Bureau of Economic Analysis statistics demonstrate how economic growth is related to tax rates. One can compare annual economic growth as measured by the percent change in the gross domestic product (GDP) percent based on current dollars to the highest federal individual tax rate and the top corporate tax rate since 1930. If taxes are a factor affecting economic growth, one should see an inverse relationship between growth of the U.S. economy and higher tax rates. The GDP should grow more quickly when top individual and corporate tax rates are lower. If taxes are a major factor deterring economic growth, lines on a graph should go in opposite directions: As tax rates go up the GDP should go down.
No such pattern emerges between high taxes and GDP growth over 80 years. During the Depression of the 1930s corporate and individual taxes rates increased, but in 1934 through 1937 the GDP grew by 17%, 11%, and 14% annually. Top corporate tax rates climbed to over 50% through the 1960s, again with no discernable pattern associated with decreased economic growth. The same is true with top tax rates on the richest which were 91% into the 1960s. Conversely, since the 1980s after Kemp-Roth and then after 2001 with the Bush era tax cuts, there is no evidence that the economy grew more rapidly than in eras with significantly higher tax rates on the wealthy and corporations. Looking at time periods when tax rates were at their highest, GDP often grew more robustly than when taxes were cut. Visually, the attached graph simply fails to demonstrate that tax rates negatively impact economic growth. (Click on the graph to get a better view of it).
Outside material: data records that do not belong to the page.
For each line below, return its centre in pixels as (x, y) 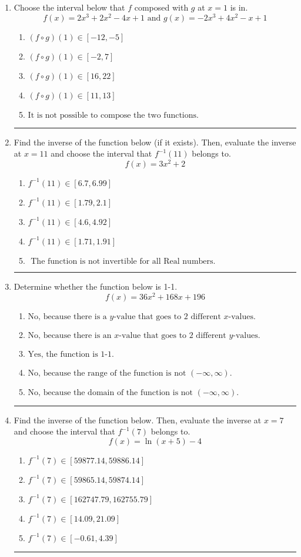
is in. (239, 7)
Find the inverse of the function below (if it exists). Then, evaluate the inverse (155, 142)
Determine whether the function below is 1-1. (96, 286)
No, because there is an (70, 335)
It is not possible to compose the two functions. (113, 115)
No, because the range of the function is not (107, 373)
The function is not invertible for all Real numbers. (123, 261)
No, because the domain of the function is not (111, 392)
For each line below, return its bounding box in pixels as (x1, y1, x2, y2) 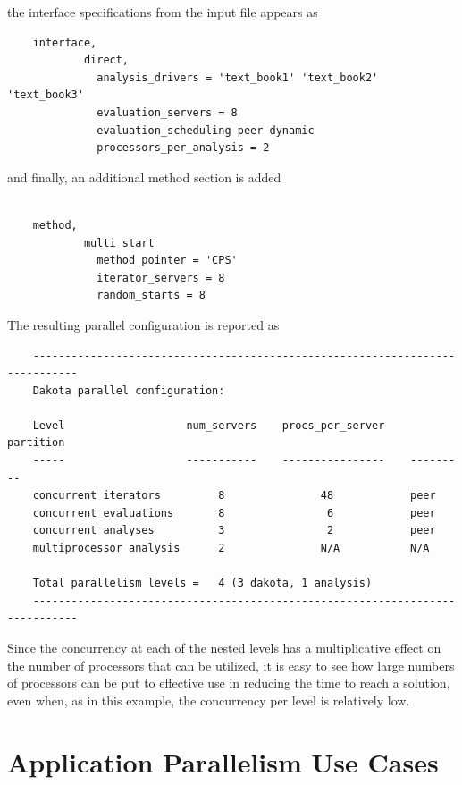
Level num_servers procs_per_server (32, 418, 385, 432)
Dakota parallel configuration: (32, 384, 225, 397)
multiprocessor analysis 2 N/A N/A (32, 542, 430, 555)
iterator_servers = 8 (97, 271, 225, 284)
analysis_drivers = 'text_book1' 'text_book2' (97, 71, 379, 84)
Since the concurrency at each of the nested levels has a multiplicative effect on (7, 638, 441, 656)
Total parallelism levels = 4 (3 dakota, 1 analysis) (32, 577, 373, 590)
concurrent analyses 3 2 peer (32, 524, 436, 537)
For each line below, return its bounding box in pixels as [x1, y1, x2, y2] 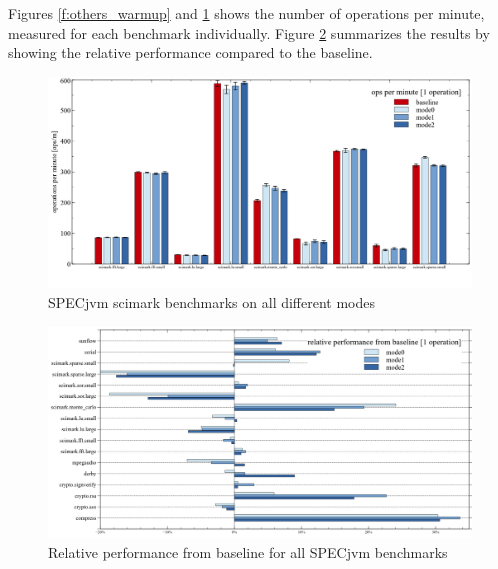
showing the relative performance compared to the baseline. [8, 42, 373, 63]
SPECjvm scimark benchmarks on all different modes [48, 291, 376, 312]
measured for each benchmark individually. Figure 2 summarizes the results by [8, 22, 490, 43]
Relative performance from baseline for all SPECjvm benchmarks [48, 541, 448, 562]
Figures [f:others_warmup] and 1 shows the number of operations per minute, [8, 3, 485, 23]
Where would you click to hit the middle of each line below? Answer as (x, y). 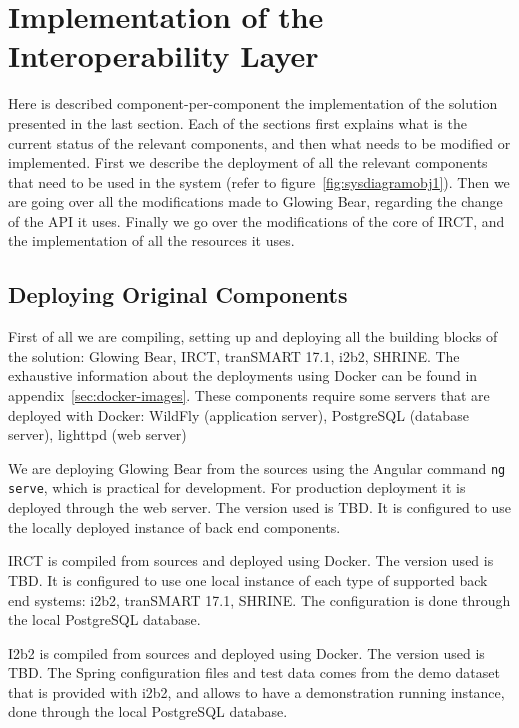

Pictures are worth a thousand words, but statistics are priceless. Statistically, if a tax hurts economic growth, the correction with it is -1. If they positively facilitate growth the relationship is 1, and if they have no impact the relationship is 0. The correlation between GDP and top individual taxes is 0.29, between GDP and top corporate taxes is 0.32, and among the three it is 0.14. Statistically, there is a slight positive impact on either top individual or corporate taxes or economic growth, but overall almost no connection between tax rates on the wealthy and corporations and economic growth in the United States.
But what about taxes as job killers? Again running similar statistical tests, there is little connection. Using Bureau of Labor Statistics data on unemployment rates since 1940, the correlation among top individual and corporate taxes and the annual unemployment rate is -0.02—essentially no connection at all.
The simple claim of Perry, Cain, and others that high tax rates on the wealthy and corporations hurt economic growth and job production is false. The evidence is simply not there to support assertions that high taxes alone hurt the economy or that cutting them will have the stimulus effect asserted.